- Exercise aim
Transcribe only the part of the material below that begins at the line containing "山梨県中巨摩郡昭和町西条3802-2 [37, 132, 251, 150]" and ends at the line containing "Fortinet Community (48, 69, 110, 77)", with both kept and images left out.

- Source information

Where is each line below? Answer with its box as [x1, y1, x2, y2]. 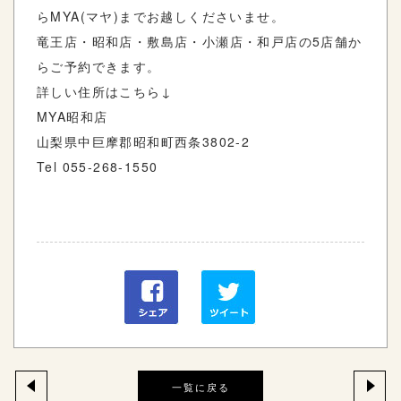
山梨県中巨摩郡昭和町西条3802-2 [37, 132, 251, 150]
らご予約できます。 [37, 56, 161, 75]
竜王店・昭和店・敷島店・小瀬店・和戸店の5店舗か [37, 31, 363, 50]
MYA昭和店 [37, 107, 108, 125]
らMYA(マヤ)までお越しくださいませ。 [37, 6, 285, 25]
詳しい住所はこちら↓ [37, 81, 172, 100]
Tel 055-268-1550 [37, 157, 158, 175]
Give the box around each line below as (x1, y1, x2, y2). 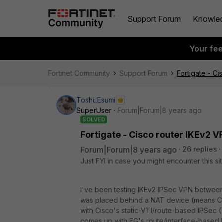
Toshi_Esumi (76, 96, 115, 104)
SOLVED (82, 116, 105, 123)
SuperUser (76, 106, 111, 114)
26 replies (182, 145, 217, 153)
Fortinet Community (48, 69, 110, 77)
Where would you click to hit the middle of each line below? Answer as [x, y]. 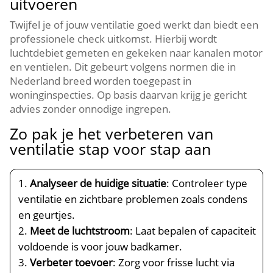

- Finished task
山梨県中巨摩郡昭和町西条3802-2 [37, 132, 251, 150]
らご予約できます。 [37, 56, 161, 75]
竜王店・昭和店・敷島店・小瀬店・和戸店の5店舗か [37, 31, 363, 50]
MYA昭和店 [37, 107, 108, 125]
らMYA(マヤ)までお越しくださいませ。 [37, 6, 285, 25]
詳しい住所はこちら↓ [37, 81, 172, 100]
Tel 055-268-1550 [37, 157, 158, 175]
Give the box around each line below as (x1, y1, x2, y2). 
Toshi_Esumi (76, 96, 115, 104)
SOLVED (82, 116, 105, 123)
SuperUser (76, 106, 111, 114)
26 replies (182, 145, 217, 153)
Fortinet Community (48, 69, 110, 77)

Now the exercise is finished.